The hon. Members for Keighley and for Beckenham said that the whole community needs to own this legislation. We must take party politics out of this. The whole of our community needs to understand why we need such regimes. Lord Carlile, the independent reviewer, said that control orders were a necessary evil.
The hon. Member for Bedford said that the original intention of control orders was to deal with foreign nationals who, for a variety of reasons, could not be deported, but that more UK citizens are now under control orders. However, the House should recognise what my right hon. Friend the Member for Wythenshawe and Sale East said because of his experience as an ex-Home Office Minister and an ex-Northern Ireland Minister—he has great experience of listening to the security services. He said that there was no book on the shelf to tell people what to do, and that the policy evolved and developed. He also rightly acknowledged that the debate creates great tension between the rights of the individual and the rights of the majority.
My hon. Friend the Member for Islington North has been consistent in his view that the rule of law should apply all the way through, and nobody has scrutinised counter-terrorism Acts more than he has.
It is perhaps right to review the situation after six years, but my right hon. Friend raised concerns about the overnight residency measures. In Committee, the Minister will have to come up with a definition of “specified residence”. What do we mean by electronic communications? What about the rules on disclosure of evidence?
The hon. Member for Carshalton and Wallington said that the Bill did not go far enough. His view is that there needs to be greater freedom. He made the civil liberties argument, and spoke of exclusions, disclosure and the time frame of prosecutions. We all believe that we need prosecutions; the question is how to get them. How do we use information that is otherwise unaccessible? My right hon. Friend asked whether information from other countries would dry up if those countries thought that it would come out in open court. That is a realistic possibility, and we must consider it.
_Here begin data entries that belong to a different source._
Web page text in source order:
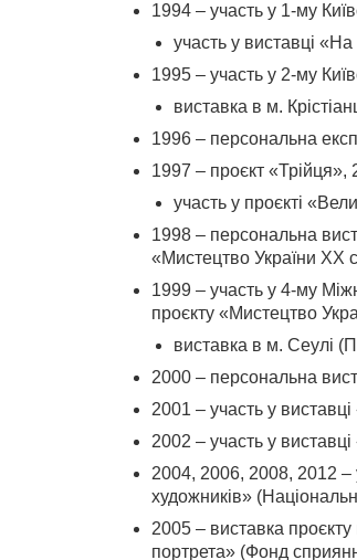
1994 – участь у 1-му
участь у виставці
1995 – участь у 2-му
виставка в м.
1996 – персональна
1997 – проєкт
участь у проєкті
1998 – персональна
«Мистецтво України ХХ
1999 – участь у 4-му
проєкту «Мистецтво
виставка в м. Сеулі
2000 – персональна
2001 – участь у
2002 – участь у
2004, 2006, 2008, 2012 –
художників»
2005 – виставка
портрета» (Фонд

We must ensure that the control order review group is in place. We also need to consider mental health, torture and so on. My right hon. Friend the Member for Salford and Eccles tried to put us on the right course when she spoke of the need for consensus based on evidence, and put that in the context of the threats that we face.
None of us wants to be involved in such difficult decisions or in considering the threats that individuals pose, but the reality is that we must do so for the security and safety of our nation. The hon. Member for Newark, who is a long-standing supporter of civil liberties, set out what happens when the state gets involved in too much detail and used the example of internment in Northern Ireland. The hon. Member for Perth and North Perthshire was very clear that he thinks that control orders have no place here and that the Bill is a rotten compromise.
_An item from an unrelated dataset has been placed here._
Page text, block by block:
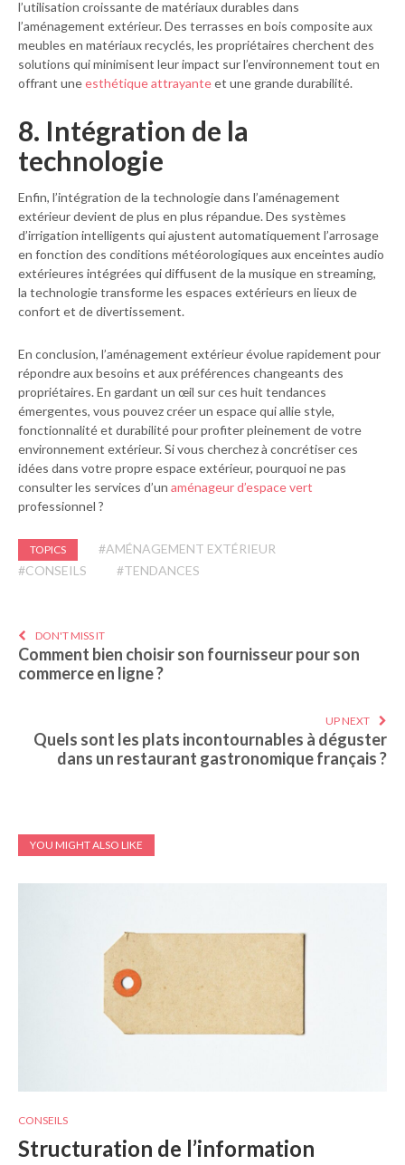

The Opposition will ensure that we hold the Government to account in Committee. We will raise the issues of funding and resources. Will the Minister tell us whether the resources will be spent on surveillance or on prosecutions, which hon. Members raised earlier? We will look at a great number of the measures in the Bill in Committee, but we want to support the Government. The hon. Member for Beckenham was right about the need to ensure consensus, but it is the job of the Opposition to hold the Government to account. We will do so in Committee, and we look forward to that process.